2.4. Construction of lncRNA–mRNA Coexpression Networks and lncRNA–mRNA-Pathway Coexpression Network

Genes with higher connectivity in the module were named hub genes. After screening the hub genes, the weights of the coexpression relationship between the hub genes were calculated, and the lncRNA–mRNA and mRNA–mRNA coexpression regulatory relationships were selected to build the lncRNA–mRNA coexpression network. Then, the lncRNA–mRNA network and the significant signaling pathways regulated by mRNAs in module were used to construct the lncRNA–mRNA pathway network. The purpose of constructing the pathway network was to reveal the signaling pathways related to the regulation of lncRNAs to predict the potential mechanisms of lncRNAs in NAFLD.

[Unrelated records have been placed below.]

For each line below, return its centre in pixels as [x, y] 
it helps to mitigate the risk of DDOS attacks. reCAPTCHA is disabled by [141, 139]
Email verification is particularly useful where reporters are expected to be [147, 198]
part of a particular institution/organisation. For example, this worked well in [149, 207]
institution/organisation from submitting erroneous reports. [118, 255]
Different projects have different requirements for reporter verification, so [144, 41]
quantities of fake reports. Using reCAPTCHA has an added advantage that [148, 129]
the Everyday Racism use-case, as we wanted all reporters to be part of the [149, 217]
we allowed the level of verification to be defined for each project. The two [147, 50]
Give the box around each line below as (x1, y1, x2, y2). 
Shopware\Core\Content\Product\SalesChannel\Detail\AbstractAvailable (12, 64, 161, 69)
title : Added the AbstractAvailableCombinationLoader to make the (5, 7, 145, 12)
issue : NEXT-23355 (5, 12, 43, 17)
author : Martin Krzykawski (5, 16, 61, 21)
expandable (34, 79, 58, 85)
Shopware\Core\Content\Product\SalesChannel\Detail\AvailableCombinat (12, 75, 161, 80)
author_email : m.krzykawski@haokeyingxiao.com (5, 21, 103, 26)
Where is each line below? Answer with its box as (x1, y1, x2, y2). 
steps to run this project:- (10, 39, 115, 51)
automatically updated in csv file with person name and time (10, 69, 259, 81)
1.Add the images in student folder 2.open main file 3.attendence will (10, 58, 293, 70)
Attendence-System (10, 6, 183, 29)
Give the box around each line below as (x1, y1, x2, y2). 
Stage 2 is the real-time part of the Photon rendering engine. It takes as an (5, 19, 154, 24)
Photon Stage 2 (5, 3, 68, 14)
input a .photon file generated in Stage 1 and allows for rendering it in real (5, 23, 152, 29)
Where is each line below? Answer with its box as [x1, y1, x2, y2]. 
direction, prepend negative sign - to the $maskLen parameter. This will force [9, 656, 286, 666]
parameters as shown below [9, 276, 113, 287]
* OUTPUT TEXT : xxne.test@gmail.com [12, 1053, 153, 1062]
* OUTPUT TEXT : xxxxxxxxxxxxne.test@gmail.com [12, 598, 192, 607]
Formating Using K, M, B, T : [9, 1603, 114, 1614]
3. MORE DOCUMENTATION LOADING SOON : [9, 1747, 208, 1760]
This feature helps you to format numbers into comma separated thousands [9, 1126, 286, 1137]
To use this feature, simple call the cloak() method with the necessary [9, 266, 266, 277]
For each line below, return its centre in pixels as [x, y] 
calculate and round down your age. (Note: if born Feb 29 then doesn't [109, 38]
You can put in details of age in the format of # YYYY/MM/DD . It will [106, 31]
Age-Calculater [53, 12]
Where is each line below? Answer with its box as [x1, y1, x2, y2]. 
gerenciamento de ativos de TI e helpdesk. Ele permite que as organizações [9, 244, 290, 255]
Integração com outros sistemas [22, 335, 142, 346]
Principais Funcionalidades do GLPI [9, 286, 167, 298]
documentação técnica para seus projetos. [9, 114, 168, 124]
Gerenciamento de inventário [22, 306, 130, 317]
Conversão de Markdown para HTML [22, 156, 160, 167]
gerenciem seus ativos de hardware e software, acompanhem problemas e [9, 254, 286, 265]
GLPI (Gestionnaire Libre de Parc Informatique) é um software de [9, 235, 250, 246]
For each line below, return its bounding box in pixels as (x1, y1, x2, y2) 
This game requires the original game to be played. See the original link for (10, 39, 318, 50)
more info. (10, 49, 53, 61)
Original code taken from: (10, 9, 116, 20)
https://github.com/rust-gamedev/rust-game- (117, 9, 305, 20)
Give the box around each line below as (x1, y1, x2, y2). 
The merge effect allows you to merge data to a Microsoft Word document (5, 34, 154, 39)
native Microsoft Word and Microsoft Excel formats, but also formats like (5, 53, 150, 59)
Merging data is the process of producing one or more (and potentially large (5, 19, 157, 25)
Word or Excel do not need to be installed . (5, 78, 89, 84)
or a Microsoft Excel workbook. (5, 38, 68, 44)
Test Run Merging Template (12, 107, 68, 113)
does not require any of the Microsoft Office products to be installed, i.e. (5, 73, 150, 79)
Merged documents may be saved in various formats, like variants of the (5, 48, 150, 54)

2.5. Protein–Protein Interaction (PPI) Network Construction

The PPI network analysis was performed with an online tool (STRING; version 11.5; https://cn.string-db.org/ (accessed on 27 May 2022)) [30]. In the present study, all lncRNAs and mRNAs in the modules were analyzed with STRING.

2.6. In Vivo Experiment

The procedure for the animal experiments was approved by the Ethics Committee on the Use of Animals of Southeast University (protocol code 20220225025). We randomly assigned 30 C57BL/6 male mice (5 weeks old) to the control, HFD, or HFD + lycopene group. The HFD group was fed a HFD (60% kcal from fat; D12492; Nanjing-Xietong Inc., China); the HFD + lycopene group was fed a HFD mixed with lycopene (100 mg/kg·d); The control group was fed a normal diet (12% kcal% from fat). All mice were housed in a 12 h light/dark environment and had free access to food and water without fasting. They were sacrificed by cervical dislocation after 10 weeks of feeding, and liver tissues were immediately isolated. Each liver tissue was divided into two parts: one part was frozen in liquid nitrogen and stored at −80 °C; the other part was fixed with 4% paraformaldehyde.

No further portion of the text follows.